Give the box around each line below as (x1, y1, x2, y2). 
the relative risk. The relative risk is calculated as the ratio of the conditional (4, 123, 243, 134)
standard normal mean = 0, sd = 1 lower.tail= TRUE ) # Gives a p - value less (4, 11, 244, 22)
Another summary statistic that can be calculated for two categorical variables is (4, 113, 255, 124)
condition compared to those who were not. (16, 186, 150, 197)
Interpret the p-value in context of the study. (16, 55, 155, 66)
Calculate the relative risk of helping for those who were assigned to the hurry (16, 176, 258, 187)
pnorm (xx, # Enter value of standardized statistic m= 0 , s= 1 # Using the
---
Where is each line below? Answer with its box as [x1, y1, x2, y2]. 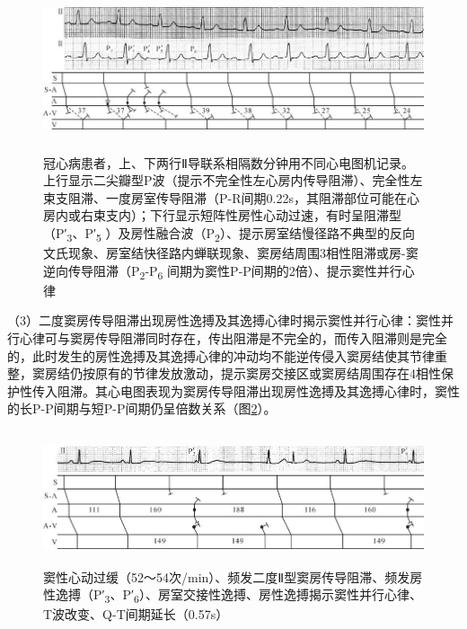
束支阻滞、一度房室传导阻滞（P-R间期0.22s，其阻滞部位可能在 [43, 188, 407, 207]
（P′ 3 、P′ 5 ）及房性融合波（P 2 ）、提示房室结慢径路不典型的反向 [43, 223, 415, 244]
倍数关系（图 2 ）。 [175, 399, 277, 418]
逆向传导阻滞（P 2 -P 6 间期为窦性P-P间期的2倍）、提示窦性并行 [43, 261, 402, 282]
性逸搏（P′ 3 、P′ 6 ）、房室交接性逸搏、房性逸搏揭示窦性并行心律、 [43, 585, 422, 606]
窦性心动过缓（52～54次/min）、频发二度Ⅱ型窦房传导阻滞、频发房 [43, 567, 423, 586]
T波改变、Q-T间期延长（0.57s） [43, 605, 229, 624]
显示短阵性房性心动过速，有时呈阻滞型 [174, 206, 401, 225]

• Task to complete
Using the entries above, give back exactly the line containing "Calculate the relative", the line containing "pnorm (xx, #", and every line between them, and nothing else.

• Answer below
Calculate the relative risk of helping for those who were assigned to the hurry (16, 176, 258, 187)
pnorm (xx, # Enter value of standardized statistic m= 0 , s= 1 # Using the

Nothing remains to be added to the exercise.